Table 2 Graph vs relational database models [36, 37]

3.3 Cluster analysis

Clustering (cluster analysis), is a process of grouping data into distinct classes so that objects with similar attributes and/or characteristics are grouped in the same class/clusters [7]. It is classified as an unsupervised learning algorithm where the goal is to find meaningful patterns from underlying unlabeled data [38].

Traditional clustering algorithms such as K-means, DBSCAN, and agglomerative clustering, suffer when dealing with high-dimensional data since most often Euclidean distance alone is used as the distance/proximity measure between data points which fails at accurately portraying the relative positions of data points at high dimensions [39]. Spectral clustering algorithms overcome this (graphs are non-Euclidean data structures [40]) through the calculation of eigenvalues and eigenvectors from Euclidean distances of the graph Laplacian matrix to partition the graph in the eigenspace [8].

Clustering algorithms could be broadly generalized into two categories: partitional and hierarchical clustering (Celebi et al. [41]). The former partitions data points according to a pre-defined number of groups, while the latter hierarchically assigns data points as groups of subgroups, until all points belong to one cluster (bottom-up) or individual clusters (top-down). A brief comparison between partitional and hierarchical clustering algorithms is provided in Table 3. While hierarchical clustering is generously illustrative to have an elaborate overview of the cluster formation, which acts as a huge advantage to realize the similarity between data points in sub-clusters, it comes at the cost of higher time and space complexity (Garima et al. [42]) than partitional clustering.

Table 3 Comparison of commonly used clustering algorithms [41, 42]

Sum of squares of error (SSE) minimization: The most commonly used partitional clustering technique, K-means, optimizes SSE of clusters, while Ezugwu et al. [7] also labels it as a hard clustering technique. It has the advantage of being easily implemented on large datasets at a considerably low run time.

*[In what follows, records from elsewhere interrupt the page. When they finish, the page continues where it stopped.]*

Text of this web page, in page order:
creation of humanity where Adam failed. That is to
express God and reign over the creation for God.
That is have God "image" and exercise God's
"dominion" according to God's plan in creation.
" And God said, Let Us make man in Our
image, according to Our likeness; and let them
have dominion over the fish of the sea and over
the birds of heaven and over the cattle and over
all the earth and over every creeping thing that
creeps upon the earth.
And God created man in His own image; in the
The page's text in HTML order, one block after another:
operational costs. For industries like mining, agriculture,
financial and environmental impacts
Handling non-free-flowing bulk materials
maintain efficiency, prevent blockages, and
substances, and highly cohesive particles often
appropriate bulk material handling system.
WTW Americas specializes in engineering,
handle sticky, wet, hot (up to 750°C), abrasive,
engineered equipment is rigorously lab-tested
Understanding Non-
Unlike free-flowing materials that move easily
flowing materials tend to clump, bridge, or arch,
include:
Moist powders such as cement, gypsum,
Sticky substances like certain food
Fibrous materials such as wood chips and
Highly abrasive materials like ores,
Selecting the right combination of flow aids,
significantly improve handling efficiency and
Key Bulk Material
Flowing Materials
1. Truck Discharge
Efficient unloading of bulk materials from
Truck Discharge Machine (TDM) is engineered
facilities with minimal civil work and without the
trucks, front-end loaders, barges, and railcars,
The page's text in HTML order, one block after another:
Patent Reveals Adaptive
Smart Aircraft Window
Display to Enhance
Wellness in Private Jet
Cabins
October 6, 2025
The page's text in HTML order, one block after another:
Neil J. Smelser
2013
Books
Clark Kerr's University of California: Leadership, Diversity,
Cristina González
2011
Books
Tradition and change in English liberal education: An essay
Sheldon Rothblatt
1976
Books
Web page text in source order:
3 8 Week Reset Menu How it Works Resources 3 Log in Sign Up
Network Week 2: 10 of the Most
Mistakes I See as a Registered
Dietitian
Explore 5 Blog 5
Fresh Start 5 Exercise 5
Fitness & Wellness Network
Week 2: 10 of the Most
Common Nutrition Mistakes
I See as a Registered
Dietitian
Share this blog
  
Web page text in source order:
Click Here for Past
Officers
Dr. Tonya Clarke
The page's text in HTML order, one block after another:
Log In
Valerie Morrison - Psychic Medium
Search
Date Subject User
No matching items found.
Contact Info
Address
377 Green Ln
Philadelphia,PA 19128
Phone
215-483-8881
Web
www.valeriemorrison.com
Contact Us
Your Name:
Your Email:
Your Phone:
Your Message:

The results are easily interpretable, which benefits the user in having a general overview of the data and possible clusters.

Fuzzy: Fuzzy clustering involves assigning the degree of membership, for each data point to more than one cluster, e.g. fuzzy c-means algorithm [48].

Mixture resolving: Mixture resolving methods, according to Grira et al. [49], assume that data points belong to one of several distributions. Expectation maximization (EM) is an iterative approach that aims to find the maximum likelihood estimates of the parameters [50] and is used in this case for parameter estimation.

Hard clustering: Hard clustering, e.g. K-means, groups data into prespecified k non-overlapping groups, without a hierarchy [7].

  • Density-based clustering algorithms such as DBSCAN (Ester et al. [51]), OPTICS (Ankerst et al. [44]), DENCLUE (Hinneburg et al. [52]) provide better performance than K-means by handling arbitrary shapes and detecting outliers.

  • Subspace clustering algorithms can be categorized into top-down and bottom-up algorithms. PART (Cao et al. [53]) and PROCLUS (Aggarwal et al. [54]) are top-down algorithms, in which the whole set of dimensions is used to find an initial grouping, and the subspaces of each cluster are assessed. On the other hand CLIQUE (Agrawal et al. [55]), and MAFIA (Nagesh et al. [56]) are bottom-up subspace algorithms, in which first dense areas in low-dimensional spaces are identified, then by combining them, clusters are created (Gan et al. [57]).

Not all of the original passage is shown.